Krishnan Guru-Murthy: What we’ve seen in recent weeks, as you know, is actually, as you were saying, quite a lot of support for what’s going on with Lebanon and an increase, it seems, in opinion polls in support for Benjamin Netanyahu and new people coming into his coalition. I mean, when he promises at the UN and on television that he will strike Iran if they try and hurt Israel, which they have done tonight, that’s sort of the core question, isn’t it? Will Israel now be behind a bigger war with Iran?

Dahlia Scheindlin: It very well could be. I mean, as we speak, I have no way to predict what the Israeli reaction will be. But I can tell you that there are very significant political voices calling for an all out strike on Iran, including from a former defence minister who’s not currently a member of the government, but who said during the day that Israel should take the initiative, bomb Iran, set it back 100 years, and he’s certainly not alone in terms of voices within the governing coalition. Now it really remains to be seen, I think that even in this stage, both Iran and Israel have the capacity to signal to one another that there is some sort of restraint still in play. That’s my assessment. But nobody knows. Israel really could decide that it is going to respond as harshly as possible and then we’re in a completely different situation and we very well might be seeing the beginning of the worst phase of a major all out Middle East war.

Does the Israeli public support that? Again, I think the Israeli public is very anxious and nervous. And it’s not that there was any great joy over the last week or so. Israelis might have felt a sense of relief because they thought the government was taking the kind of strong action against Hezbollah that might finally truly push them back from the Litani River and allow the people of the north to go back home, civilians who’ve been evacuated. But I don’t see euphoria in the streets. I see people very anxious, wondering how close they are to the nearest shelter, stockpiling batteries and worried about losing power and water. So everybody is concerned about the situation and it very easily could spiral out of control. It seems helpless to say it shouldn’t have gotten to this phase. But now that we’re in this, I still think both sides could show, could signal to each other restraint if they wanted to. Israel will respond. But like in April, it can execute a calibrated response and it very much depends on what the US is signalling. Right now the US has continued to signal, frankly, a blank cheque approach to Israel in terms of what it does in the region.

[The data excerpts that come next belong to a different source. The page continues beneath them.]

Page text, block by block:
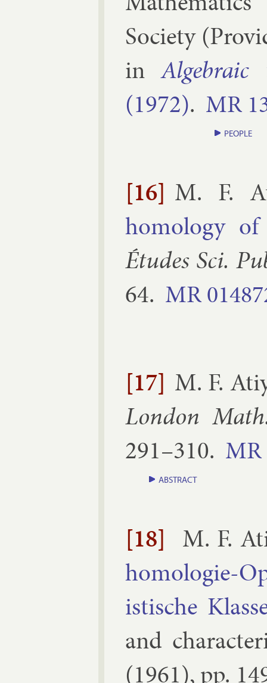
So­ci­ety(
inAl­geb­ra­ic
(1972). MR
PEOPLE
[16] M. F.
homo­logy
Études Sci.
64. MR
[17] M. F.
Lon­don
291–​310. MR
ABSTRACT
[18] M. F.
homo­lo­gie-
istische
and
(1961), pp.
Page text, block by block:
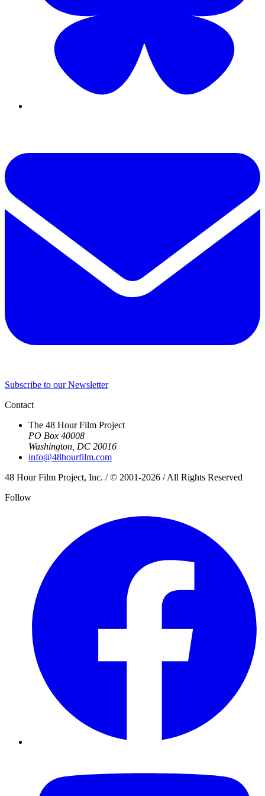
Subscribe to our Newsletter
Contact
The 48 Hour Film Project
PO Box 40008
Washington, DC 20016
info@48hourfilm.com
48 Hour Film Project, Inc. / © 2001-2026 / All Rights Reserved
Follow
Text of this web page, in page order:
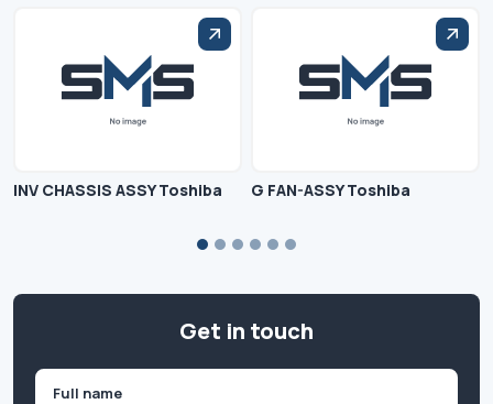
INV CHASSIS ASSY Toshiba G FAN-ASSY Toshiba
Get in touch
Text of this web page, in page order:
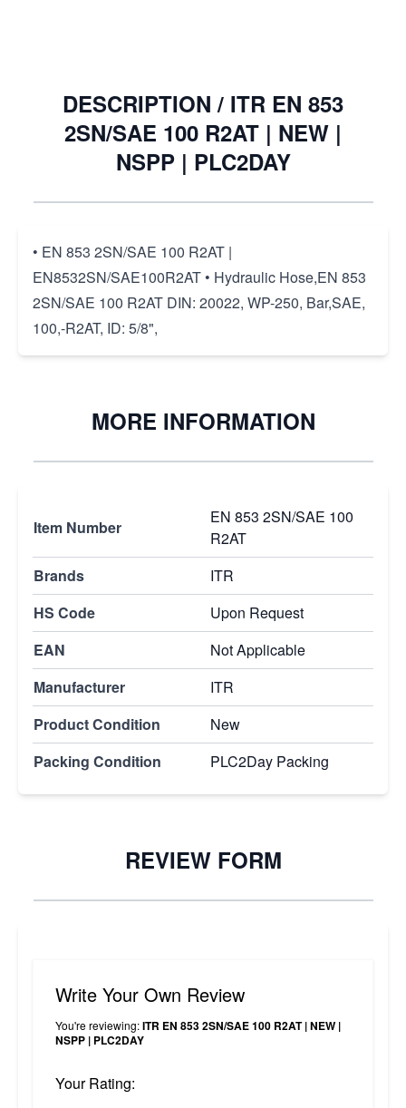
DESCRIPTION / ITR EN 853
2SN/SAE 100 R2AT | NEW |
NSPP | PLC2DAY
• EN 853 2SN/SAE 100 R2AT |
EN8532SN/SAE100R2AT • Hydraulic Hose,EN 853
2SN/SAE 100 R2AT DIN: 20022, WP-250, Bar,SAE,
100,-R2AT, ID: 5/8",
MORE INFORMATION
Item Number
EN 853 2SN/SAE 100
R2AT
Brands
ITR
HS Code
Upon Request
EAN
Not Applicable
Manufacturer
ITR
Product Condition
New
Packing Condition
PLC2Day Packing
REVIEW FORM
Write Your Own Review
You're reviewing:ITR EN 853 2SN/SAE 100 R2AT | NEW |
NSPP | PLC2DAY
Your Rating:

Krishnan Guru-Murthy: Last week, [Israeli National Security Minister Itamar] Ben-Gvir threatened to withdraw from the government if Benjamin Netanyahu stopped in Lebanon. To what extent do his coalition partners dictate the terms?

Dahlia Scheindlin: I don’t think they can dictate the terms unless Netanyahu is prepared to allow them to dictate the terms. It’s true that if these people, if these parties leave the governing coalition, the government could collapse. But there are numerous ways that Netanyahu can protect at least the government, at least for the purpose of advancing certain policies. For example, if he had wanted to sign a hostage release ceasefire deal in Gaza, we have long known that opposition parties would support the government to do that.

The problem is that Netanyahu either is clinging to power so much that he is willing to do what those ultra nationalist, extremist, religious fanatic parties want him to do. Or, and this is ultimately my reading, he and the Likud Party that he has fashioned over the last many years are becoming indistinguishable ideologically from the ultra nationalist parties represented by Itamar Ben-Gvir, the Minister of National Security, and Bezalel Smotrich, the National Minister of Finance. It’s very hard to actually spot the differences in terms of what their party members of Netanyahu’s Likud and those parties advocate and say and the style in which they do it. So I think that we have to really take into account that Netanyahu and his party are not that different from those.